Extracted records:

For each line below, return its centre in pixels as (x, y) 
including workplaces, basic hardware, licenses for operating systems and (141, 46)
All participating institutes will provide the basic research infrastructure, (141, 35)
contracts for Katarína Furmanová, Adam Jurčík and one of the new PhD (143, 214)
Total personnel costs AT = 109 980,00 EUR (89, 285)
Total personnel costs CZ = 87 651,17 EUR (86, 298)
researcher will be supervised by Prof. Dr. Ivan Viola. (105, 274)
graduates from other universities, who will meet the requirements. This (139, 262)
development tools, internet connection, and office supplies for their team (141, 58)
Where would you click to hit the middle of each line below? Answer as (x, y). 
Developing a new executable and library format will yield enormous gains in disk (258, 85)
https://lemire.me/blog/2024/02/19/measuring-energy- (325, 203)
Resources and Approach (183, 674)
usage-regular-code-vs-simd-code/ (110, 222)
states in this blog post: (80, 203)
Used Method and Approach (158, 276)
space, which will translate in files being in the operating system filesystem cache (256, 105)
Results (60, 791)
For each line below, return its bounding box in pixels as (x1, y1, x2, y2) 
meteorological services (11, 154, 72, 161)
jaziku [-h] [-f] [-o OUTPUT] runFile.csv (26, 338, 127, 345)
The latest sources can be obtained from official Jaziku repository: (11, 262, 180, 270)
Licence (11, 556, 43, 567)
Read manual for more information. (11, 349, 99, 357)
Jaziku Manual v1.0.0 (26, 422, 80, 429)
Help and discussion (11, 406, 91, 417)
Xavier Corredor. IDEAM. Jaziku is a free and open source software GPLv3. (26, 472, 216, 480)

--

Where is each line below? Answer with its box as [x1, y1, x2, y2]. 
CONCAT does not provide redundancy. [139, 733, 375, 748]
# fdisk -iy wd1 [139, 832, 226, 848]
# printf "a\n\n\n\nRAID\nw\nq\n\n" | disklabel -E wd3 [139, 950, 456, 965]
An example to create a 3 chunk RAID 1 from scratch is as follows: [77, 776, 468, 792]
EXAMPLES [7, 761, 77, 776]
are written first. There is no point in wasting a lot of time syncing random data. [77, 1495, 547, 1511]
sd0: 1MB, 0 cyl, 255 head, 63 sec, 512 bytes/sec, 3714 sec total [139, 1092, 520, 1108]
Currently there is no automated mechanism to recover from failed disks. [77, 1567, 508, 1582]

...

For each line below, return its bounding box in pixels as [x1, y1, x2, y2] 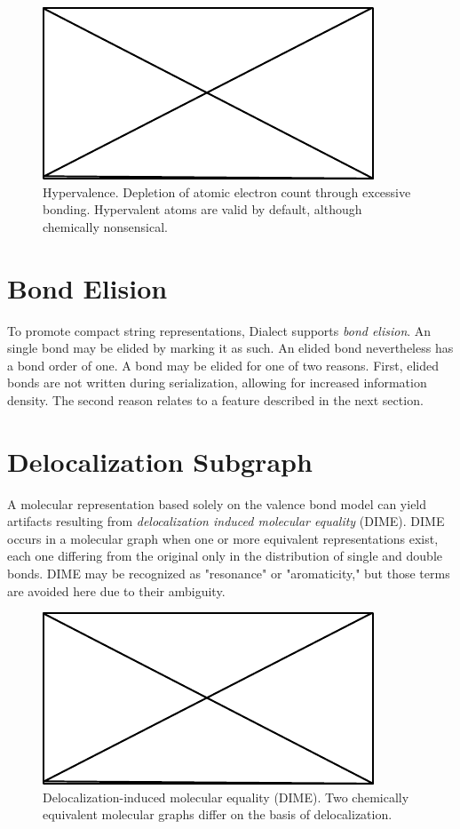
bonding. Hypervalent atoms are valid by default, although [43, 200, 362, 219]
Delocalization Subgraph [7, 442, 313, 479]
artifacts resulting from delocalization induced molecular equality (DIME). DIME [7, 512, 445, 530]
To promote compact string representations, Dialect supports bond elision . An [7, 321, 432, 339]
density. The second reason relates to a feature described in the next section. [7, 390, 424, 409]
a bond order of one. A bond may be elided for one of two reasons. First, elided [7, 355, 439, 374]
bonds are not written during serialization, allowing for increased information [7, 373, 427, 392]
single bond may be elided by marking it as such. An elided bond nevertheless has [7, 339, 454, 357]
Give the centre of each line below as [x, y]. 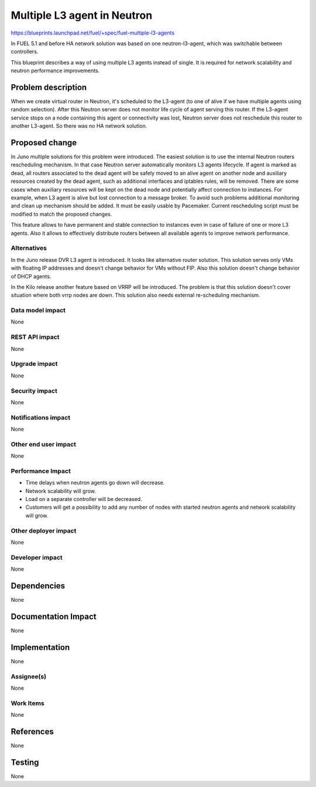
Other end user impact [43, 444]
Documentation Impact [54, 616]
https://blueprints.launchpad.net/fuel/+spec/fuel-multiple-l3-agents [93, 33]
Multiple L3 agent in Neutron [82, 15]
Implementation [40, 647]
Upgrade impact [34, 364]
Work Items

--- INSTRUCTIONS TO FOLLOW ---
Copy out all lines from the records where the word "blog" appears.

--- SOLVED PROBLEM ---
https://lemire.me/blog/2024/02/19/measuring-energy- (325, 203)
states in this blog post: (80, 203)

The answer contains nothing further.